The head of Russia’s Party of Pensioners is urging sanctions against the Coca-Cola and PepsiCo claiming the soda giants are major sponsors of anti-Russian politicians in US and that the move would boost domestic producers of soft drinks.
“In support of the president’s and government’s actions regarding the countersanctions we suggest restricting imports of products made by the Coca-Cola and PepsiCo companies that are the main sponsors of respectively the Republican and Democratic parties of the United States, the active supporters of prolonged sanctions against the Russian Federation,” Igor Zotov wrote in a letter to the Russian prime minister, quoted by the Izvestia daily.
Zotov, an MP in the State Duma representing the Fair Russia Party, noted that according to the information received from open sources the US soda is extremely harmful for human health and therefore its imports are very damaging for the health of the Russian nation.
He added that under the ongoing import-replacement program it would be logical to legislatively oblige all soft drink producers selling their products within Russia to use only Russian-made ingredients certified by Russian state agencies. Under this condition, the US soda makers could continue their presence on the Russian markets, Zotov wrote in the letter.
The last suggestion drew bewildered comment from the head of the Union of Soft Drink Producers, Dmitry Petrov, who told Izvestia that Coke and Pepsi sold in Russia were made from Russian water and sugar, but the main flavor came from imported concentrates with a secret composition.

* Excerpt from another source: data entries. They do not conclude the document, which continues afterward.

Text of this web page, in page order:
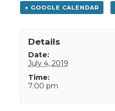
+ GOOGLE CALENDAR
Details
Date:
July 4, 2019
Time:
7:00 pm

Petrov added that the ban could lead to a deficit of soft drinks in Russia because Coke and Pepsi together sold about 40 percent of products on this market. Another negative effect would be a decrease in tax revenue and a hike in unemployment, the lobbyist said.
According to Russian commercial database SPARK the overall revenue of Coca-Cola’s Russian branch was 67 billion rubles in 2013 and the company paid 404 million rubles in income tax from this sum ($1.2 billion and 7.34 million respectively at current rate). The figures for PepsiCo’s Russian branch are 80 billion and 158 million rubles ($1.45 billion and $2.87 million at current rate). Coca-Cola employs 11,000 workers in Russia and PepsiCo employs 23,000.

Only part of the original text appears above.